Il en va ainsi des ‘nouvelles menaces et opportunités’. La tentation est immense de se précipiter pour « solutionner » un problème d’ordre 1. C’est extrêmement rassurant et ce d’autant plus que cela fait l’objet d’un consensus. 

« Nous devons abandonner le confort de la certitude »

Un premier enseignement du champ de la complexité est de toujours considérer que nous ne savons pas ce que nous ne savons pas et de rester précisément attentif afin de prendre conscience de ce qui réside au lieu de ce point aveugle. C’est au début pénible car nous devons abandonner le confort de la certitude. Rapidement, cela devient une posture constamment fluide, agile et pertinente.

L’élucidation d’une situation problème perçue complexe

Depuis des décennies, l’éveil s’effectue progressivement sur les questions afférentes à la complexité, Le caractère complexe des situations, au sens profond du terme, est de plus en plus reconnu. Avec cet éveil vient la prise de conscience croissante de l’existence de manières régénérées d’appréhender les situations quoique ces façons ne soient pas encore enseignées dans le système de l’enseignement initial et supérieur.

Une des voies puissantes pour parvenir à l’élaboration de chemins jugées satisfaisants face à une situation reconnue comme complexe, c’est le processus d’élucidation d’une situation-problème.

Il consiste à modéliser les phénomènes de la situation perçue comme un système et à en fournir une représentation commune. Le processus prend la forme d’une investigation et d’un questionnement qui permet progressivement de faire émerger ce qui fait sens : contour du système, finalité, dimension-aspects, sollicitations et interactions significatives, composition, histoire, … Cette représentation commune devient un système partagé par l’ensemble des personnes qui incarnent autant de regard différent sur une même situation. Elle catalyse la compréhension mutuelle, le glissement des points de vue et du regard, l’enrichissement de la perception.

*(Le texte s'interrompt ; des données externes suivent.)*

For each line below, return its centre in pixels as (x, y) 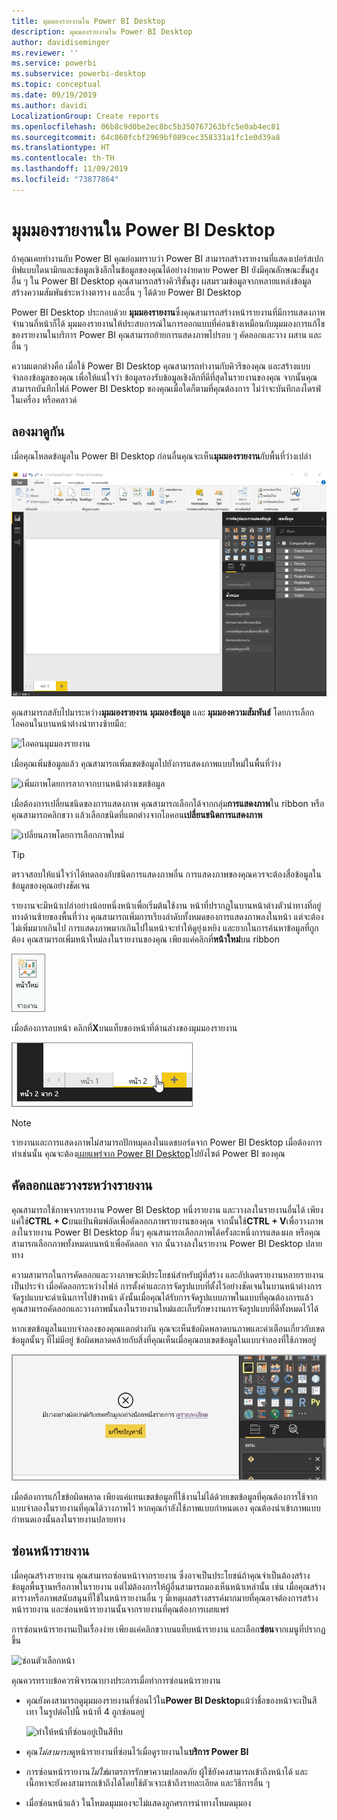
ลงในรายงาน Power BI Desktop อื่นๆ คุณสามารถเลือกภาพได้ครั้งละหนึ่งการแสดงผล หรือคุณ (166, 1232)
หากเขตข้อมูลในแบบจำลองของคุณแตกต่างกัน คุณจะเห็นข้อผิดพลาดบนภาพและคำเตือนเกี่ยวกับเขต (168, 1328)
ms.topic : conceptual (56, 85)
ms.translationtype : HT (61, 148)
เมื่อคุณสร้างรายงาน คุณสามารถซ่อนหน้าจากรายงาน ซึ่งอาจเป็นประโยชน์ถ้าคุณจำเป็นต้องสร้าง (161, 1575)
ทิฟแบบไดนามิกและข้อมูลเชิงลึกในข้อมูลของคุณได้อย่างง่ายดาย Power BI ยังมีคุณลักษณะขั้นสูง (165, 269)
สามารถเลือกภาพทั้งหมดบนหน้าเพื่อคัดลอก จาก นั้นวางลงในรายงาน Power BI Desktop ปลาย (167, 1243)
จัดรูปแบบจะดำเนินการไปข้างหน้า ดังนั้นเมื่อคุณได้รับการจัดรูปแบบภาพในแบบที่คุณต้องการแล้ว (162, 1297)
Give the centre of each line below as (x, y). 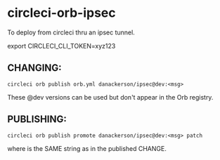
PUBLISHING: (37, 120)
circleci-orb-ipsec (62, 13)
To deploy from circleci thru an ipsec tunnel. (71, 32)
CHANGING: (34, 68)
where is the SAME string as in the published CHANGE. (87, 148)
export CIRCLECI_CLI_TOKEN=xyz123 (62, 46)
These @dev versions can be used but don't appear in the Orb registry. (110, 97)
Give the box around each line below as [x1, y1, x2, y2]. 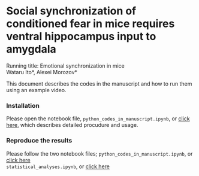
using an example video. [6, 86, 67, 93]
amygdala [6, 43, 57, 56]
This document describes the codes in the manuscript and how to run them [6, 80, 192, 87]
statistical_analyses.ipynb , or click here [6, 163, 110, 170]
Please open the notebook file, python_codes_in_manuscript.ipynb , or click [6, 115, 190, 122]
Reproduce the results [6, 136, 73, 145]
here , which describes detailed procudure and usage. [6, 122, 138, 129]
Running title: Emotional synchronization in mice [6, 62, 125, 69]
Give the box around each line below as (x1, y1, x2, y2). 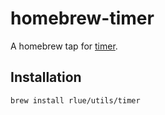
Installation (10, 69, 82, 86)
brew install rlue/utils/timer (10, 95, 141, 106)
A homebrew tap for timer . (10, 40, 118, 52)
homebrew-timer (10, 7, 155, 30)

La visée n’est plus tant le modèle produit comme résultat mais le processus de modélisation mené par le collectif qui co-construit. Ce processus produit différents résultats – artefacts, modèles – mais il produit surtout chemin faisant des changements cognitifs, normatifs, relationnels et opératoires chez les participants, acteurs du système cible. Créant ainsi une expérience collective formatrice de nouvelles structures sociales pour l’action collective, pouvant amener à l’usage des résultats d’ordre 0 tels que la prise de conscience :

  • Par des équipes de maîtrise d’ouvrage qui mixent des profils internes matures et des profils jeunes externes qu’un non-dit mutuel asymétrique limitait radicalement la collaboration et les synergies entre ces deux populations.
  • Par la direction générale déléguée d’un organisme de plusieurs dizaines de milliers de personnes de ce qui vide l’organisation qu’elle doit diriger de toute capacité d’action réelle
  • Par un Comex de pièges liés aux comportements sur plusieurs niveaux d’échelle qui induisent une résilience du système à toute action engagée par ledit Comex.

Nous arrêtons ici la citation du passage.